Analytics on 26.10.2020. Stocks cautiously lower, oil remains under pressure

European stock indices started the week on a downbeat note, taking cues from Asian markets and US stock index futures, with the Dow shedding around 1% early Monday while oil prices trimmed losses but stayed on the defensive, adding to the negative and cautious tone among investors. New restrictions in Europe, rising coronavirus cases, and stalled US stimulus talks are among the reasons behind the bearish sentiment in the markets.

Also on the negative side, the Irish consumer confidence index for October declined sharply to 52.6, from 60.7 earlier. While in Germany, business morale fell for the first time in six months in October, the Ifo survey showed on Monday. The business climate index fell to 92.7 from a downwardly revised 93.2 in September versus 93.0 expected.

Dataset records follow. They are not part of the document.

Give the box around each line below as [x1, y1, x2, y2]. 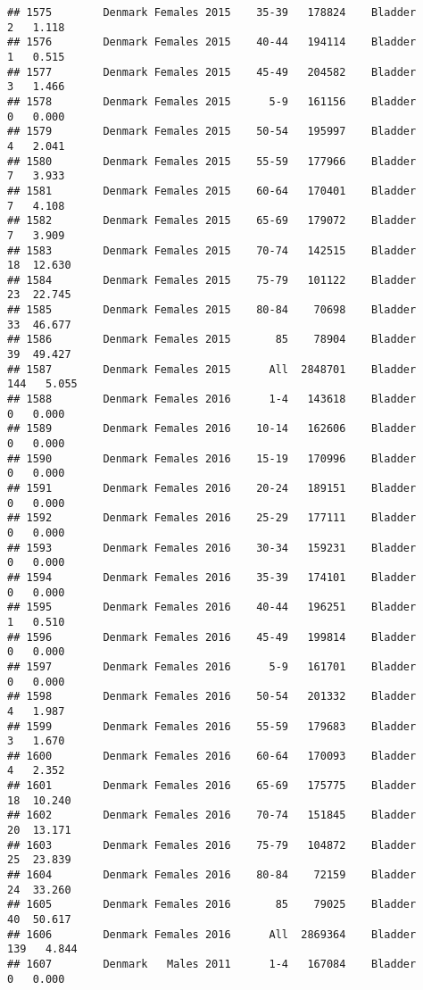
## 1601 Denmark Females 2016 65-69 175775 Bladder [7, 779, 417, 793]
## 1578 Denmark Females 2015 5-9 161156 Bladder [7, 95, 417, 108]
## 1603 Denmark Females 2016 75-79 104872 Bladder [7, 838, 417, 852]
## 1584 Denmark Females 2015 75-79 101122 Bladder [7, 273, 417, 287]
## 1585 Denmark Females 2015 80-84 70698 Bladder [7, 304, 417, 317]
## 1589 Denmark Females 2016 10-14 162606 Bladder [7, 422, 417, 436]
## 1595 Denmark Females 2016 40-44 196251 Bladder [7, 601, 417, 614]
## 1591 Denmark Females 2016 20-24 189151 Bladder [7, 482, 417, 495]
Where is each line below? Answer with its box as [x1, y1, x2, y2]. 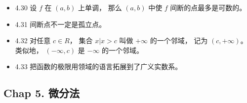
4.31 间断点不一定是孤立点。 [15, 19, 106, 29]
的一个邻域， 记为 [150, 35, 208, 46]
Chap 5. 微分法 [3, 85, 80, 101]
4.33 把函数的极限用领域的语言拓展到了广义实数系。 [15, 61, 182, 72]
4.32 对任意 [15, 35, 51, 46]
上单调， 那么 [78, 2, 122, 12]
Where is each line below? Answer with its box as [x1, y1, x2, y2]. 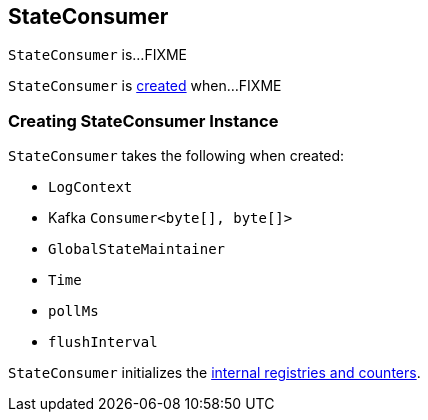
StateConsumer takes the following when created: [8, 147, 345, 165]
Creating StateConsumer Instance [8, 110, 279, 131]
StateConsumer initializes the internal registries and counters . [8, 364, 421, 382]
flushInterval [48, 334, 158, 351]
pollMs [48, 303, 99, 320]
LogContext [48, 179, 133, 196]
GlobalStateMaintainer [48, 241, 226, 258]
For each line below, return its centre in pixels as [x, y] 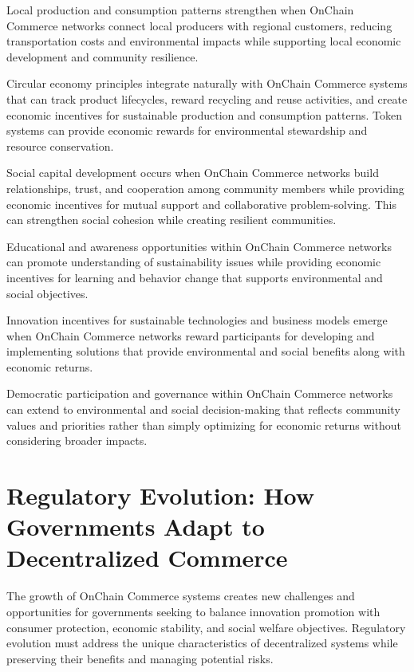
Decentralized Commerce [147, 558]
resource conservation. [60, 145]
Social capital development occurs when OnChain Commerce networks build [193, 173]
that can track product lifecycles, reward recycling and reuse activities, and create [207, 98]
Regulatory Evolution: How [161, 495]
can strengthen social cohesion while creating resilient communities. [172, 220]
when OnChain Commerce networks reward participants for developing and [191, 335]
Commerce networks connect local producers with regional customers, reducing [199, 25]
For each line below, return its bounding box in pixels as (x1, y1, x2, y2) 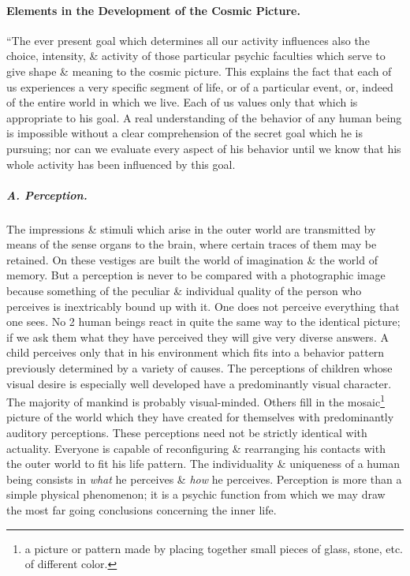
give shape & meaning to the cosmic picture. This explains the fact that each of (6, 62, 392, 79)
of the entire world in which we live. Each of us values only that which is (6, 94, 358, 110)
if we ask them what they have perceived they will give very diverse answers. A (6, 328, 389, 345)
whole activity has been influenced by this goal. (6, 155, 236, 172)
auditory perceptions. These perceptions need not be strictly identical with (6, 425, 367, 441)
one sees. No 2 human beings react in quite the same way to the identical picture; (6, 313, 401, 330)
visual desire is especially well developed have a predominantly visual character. (6, 375, 392, 391)
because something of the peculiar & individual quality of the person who (6, 282, 362, 299)
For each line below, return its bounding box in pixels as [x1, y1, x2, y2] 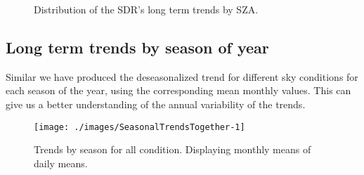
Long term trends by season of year [6, 36, 269, 58]
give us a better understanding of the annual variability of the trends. [6, 96, 306, 111]
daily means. [34, 155, 88, 170]
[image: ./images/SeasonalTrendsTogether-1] [34, 122, 245, 132]
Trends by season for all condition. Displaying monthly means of [34, 142, 311, 157]
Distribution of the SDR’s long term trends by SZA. [34, 2, 259, 16]
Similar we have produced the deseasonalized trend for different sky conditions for [6, 69, 358, 84]
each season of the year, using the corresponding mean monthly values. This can [6, 83, 351, 98]
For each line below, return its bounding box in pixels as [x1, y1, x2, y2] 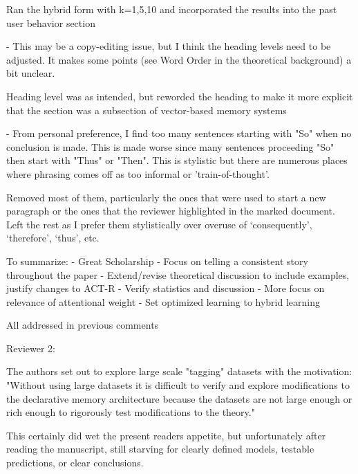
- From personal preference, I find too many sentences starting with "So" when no [6, 126, 352, 140]
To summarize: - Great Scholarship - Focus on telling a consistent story [6, 253, 308, 268]
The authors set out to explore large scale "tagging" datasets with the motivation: [6, 364, 352, 379]
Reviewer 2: [6, 340, 55, 355]
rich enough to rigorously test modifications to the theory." [6, 405, 255, 419]
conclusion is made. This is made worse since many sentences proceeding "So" [6, 139, 335, 154]
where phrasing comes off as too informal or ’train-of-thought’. [6, 166, 270, 181]
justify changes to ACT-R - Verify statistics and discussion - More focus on [6, 281, 325, 295]
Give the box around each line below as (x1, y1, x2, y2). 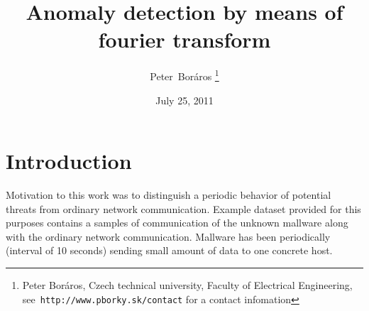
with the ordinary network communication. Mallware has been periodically (6, 229, 331, 244)
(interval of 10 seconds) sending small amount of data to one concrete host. (6, 243, 333, 258)
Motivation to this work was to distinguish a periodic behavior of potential (6, 187, 331, 202)
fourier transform (98, 25, 271, 54)
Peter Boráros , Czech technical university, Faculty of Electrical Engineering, (22, 278, 353, 293)
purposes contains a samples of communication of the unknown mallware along (6, 215, 348, 230)
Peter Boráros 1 (150, 67, 219, 83)
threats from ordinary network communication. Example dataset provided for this (6, 201, 361, 216)
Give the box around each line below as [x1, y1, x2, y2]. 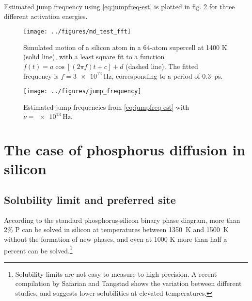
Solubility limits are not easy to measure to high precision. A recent [15, 268, 217, 279]
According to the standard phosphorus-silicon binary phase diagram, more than [4, 215, 240, 225]
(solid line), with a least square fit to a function [23, 51, 165, 62]
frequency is [23, 70, 59, 81]
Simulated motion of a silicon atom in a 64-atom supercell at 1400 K [23, 42, 227, 52]
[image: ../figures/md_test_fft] [23, 28, 131, 35]
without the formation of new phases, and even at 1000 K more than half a [4, 234, 227, 244]
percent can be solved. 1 [4, 244, 73, 255]
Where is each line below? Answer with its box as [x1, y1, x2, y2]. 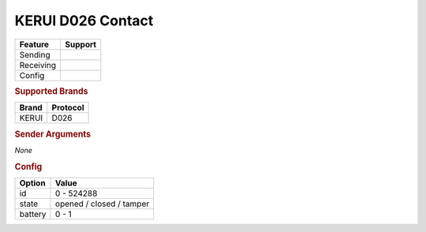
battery [19, 208, 47, 219]
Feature [19, 39, 50, 50]
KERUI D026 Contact [14, 12, 154, 29]
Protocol [51, 103, 84, 114]
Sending [19, 49, 50, 60]
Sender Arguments [14, 129, 91, 140]
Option [19, 178, 47, 189]
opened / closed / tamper [55, 198, 150, 209]
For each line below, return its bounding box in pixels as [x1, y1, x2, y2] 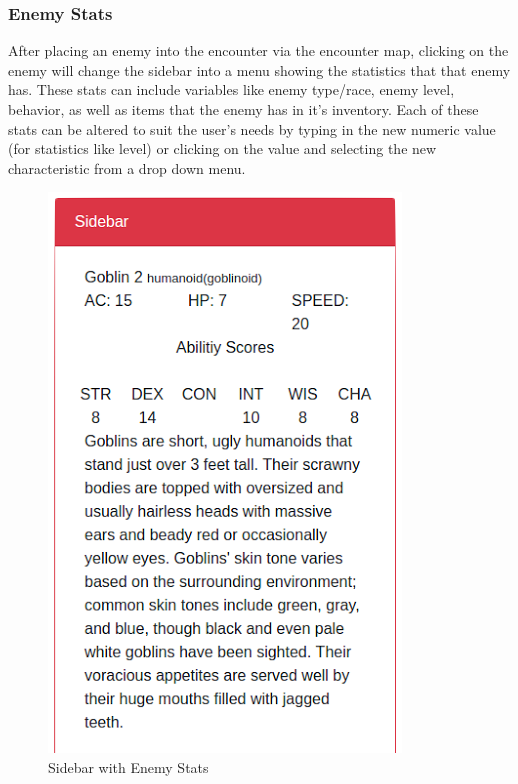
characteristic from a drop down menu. [8, 157, 246, 178]
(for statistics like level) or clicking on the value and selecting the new [8, 138, 437, 159]
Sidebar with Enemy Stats [48, 756, 209, 777]
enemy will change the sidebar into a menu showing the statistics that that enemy [8, 59, 511, 80]
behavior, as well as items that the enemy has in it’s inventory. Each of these [8, 99, 479, 119]
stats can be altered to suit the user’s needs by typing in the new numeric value [8, 118, 496, 139]
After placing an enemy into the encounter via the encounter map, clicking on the [8, 40, 509, 61]
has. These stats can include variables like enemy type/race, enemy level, [8, 79, 455, 100]
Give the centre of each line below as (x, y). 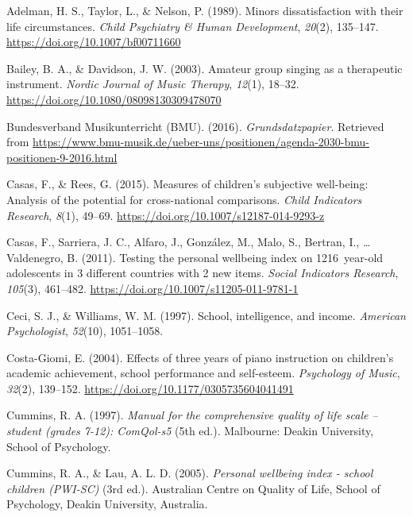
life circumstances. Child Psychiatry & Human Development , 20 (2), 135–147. (193, 26)
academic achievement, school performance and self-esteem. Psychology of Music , (203, 373)
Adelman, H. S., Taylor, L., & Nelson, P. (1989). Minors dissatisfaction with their (205, 10)
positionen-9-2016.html (62, 157)
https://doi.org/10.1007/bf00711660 (94, 42)
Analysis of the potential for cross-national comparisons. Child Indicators (184, 199)
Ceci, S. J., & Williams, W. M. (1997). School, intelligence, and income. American (206, 315)
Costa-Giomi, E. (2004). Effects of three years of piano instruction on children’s (200, 357)
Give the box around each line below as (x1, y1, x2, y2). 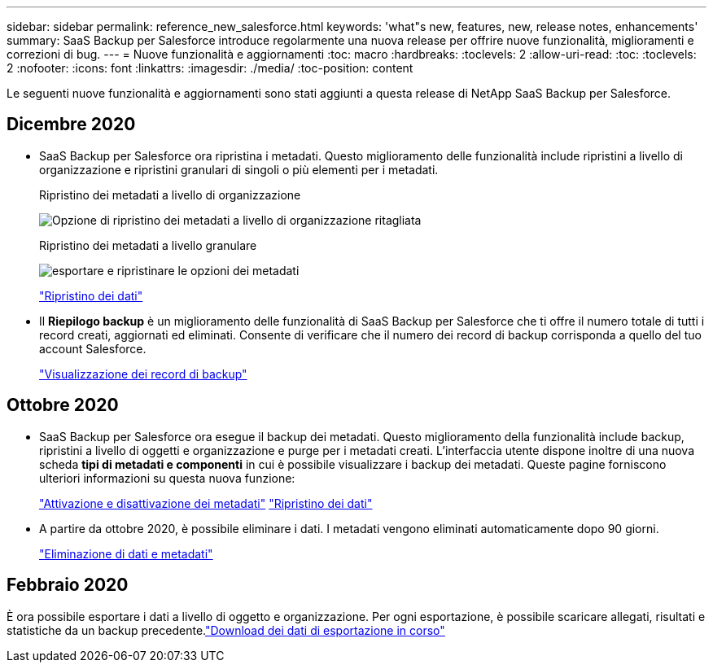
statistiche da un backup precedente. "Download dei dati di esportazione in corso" (7, 623, 445, 637)
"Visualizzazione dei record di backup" (39, 366, 247, 381)
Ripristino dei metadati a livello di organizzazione (39, 187, 301, 202)
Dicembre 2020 (7, 114, 136, 135)
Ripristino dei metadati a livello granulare (39, 238, 257, 252)
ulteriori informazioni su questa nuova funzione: (39, 470, 295, 485)
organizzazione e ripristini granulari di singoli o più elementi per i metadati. (39, 162, 439, 177)
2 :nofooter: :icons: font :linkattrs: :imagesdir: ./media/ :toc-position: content (7, 61, 413, 75)

By the way, British consumer confidence also fell for the first time in six months, weighed down by concerns about rising coronavirus infection rates. Meanwhile, Bundesbank confirmed that German economic recovery continuing at a much slower pace, with a rise in virus infections, coupled with restrictions, hitting the services industry.

Against this backdrop, the UK FTSE 100 index sheds 0.19% to 5,848, Italy’s FTSE MIB loses 0.63 percent to 19,163, France’s CAC 40 edges lower by 0.61 percent to 4,879, while the German DAX 30 plunges by 2.32% to 12,352. U.S. stock index futures are losing ground, pointing to a decline in the US stock markets after the opening bell after Congress and the White House failed to agree on a much-anticipated fiscal stimulus deal.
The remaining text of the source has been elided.